═══ Dataset excerpts ═══
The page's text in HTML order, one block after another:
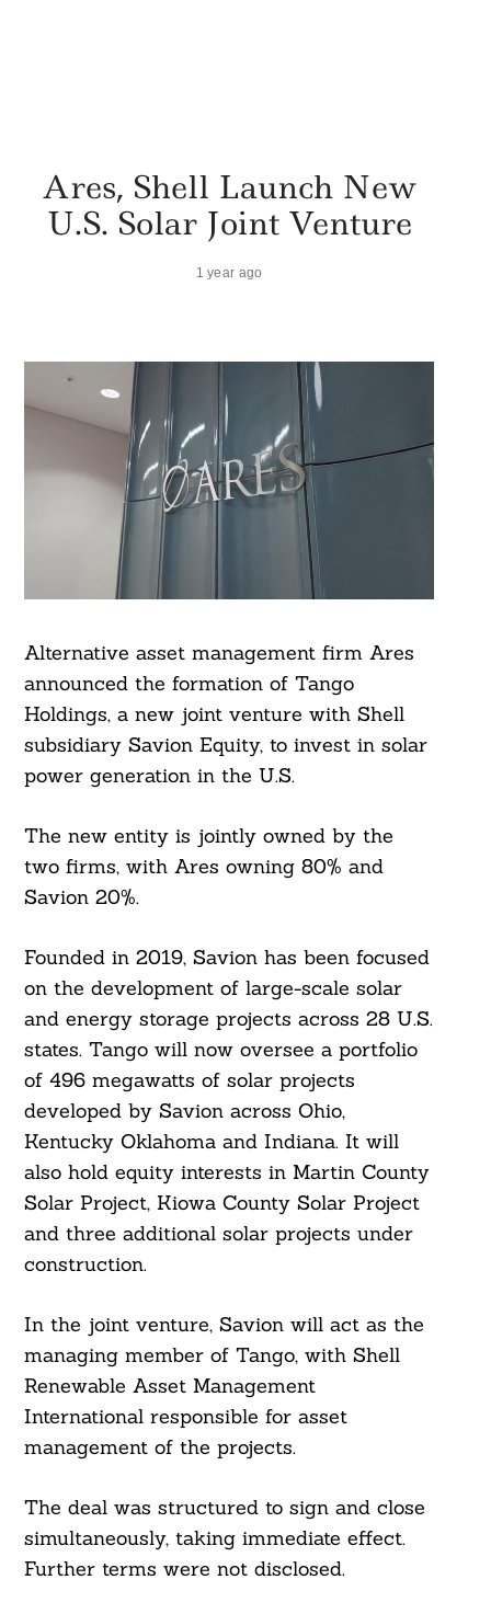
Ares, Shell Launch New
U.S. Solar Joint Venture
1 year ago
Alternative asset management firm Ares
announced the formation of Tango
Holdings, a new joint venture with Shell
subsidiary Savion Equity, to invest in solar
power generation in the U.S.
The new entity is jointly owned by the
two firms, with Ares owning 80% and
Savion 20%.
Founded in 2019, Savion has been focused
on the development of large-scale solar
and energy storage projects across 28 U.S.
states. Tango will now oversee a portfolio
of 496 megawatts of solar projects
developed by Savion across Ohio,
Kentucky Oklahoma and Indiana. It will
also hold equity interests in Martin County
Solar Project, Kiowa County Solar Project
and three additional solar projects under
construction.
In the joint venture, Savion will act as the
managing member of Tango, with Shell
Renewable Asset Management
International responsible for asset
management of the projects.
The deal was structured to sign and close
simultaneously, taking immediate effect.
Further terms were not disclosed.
═══
# The task
The entries above need to be repeated word for word, minus their pictures.

# Task output
The page's text in HTML order, one block after another:
Ares, Shell Launch New
U.S. Solar Joint Venture
1 year ago
Alternative asset management firm Ares
announced the formation of Tango
Holdings, a new joint venture with Shell
subsidiary Savion Equity, to invest in solar
power generation in the U.S.
The new entity is jointly owned by the
two firms, with Ares owning 80% and
Savion 20%.
Founded in 2019, Savion has been focused
on the development of large-scale solar
and energy storage projects across 28 U.S.
states. Tango will now oversee a portfolio
of 496 megawatts of solar projects
developed by Savion across Ohio,
Kentucky Oklahoma and Indiana. It will
also hold equity interests in Martin County
Solar Project, Kiowa County Solar Project
and three additional solar projects under
construction.
In the joint venture, Savion will act as the
managing member of Tango, with Shell
Renewable Asset Management
International responsible for asset
management of the projects.
The deal was structured to sign and close
simultaneously, taking immediate effect.
Further terms were not disclosed.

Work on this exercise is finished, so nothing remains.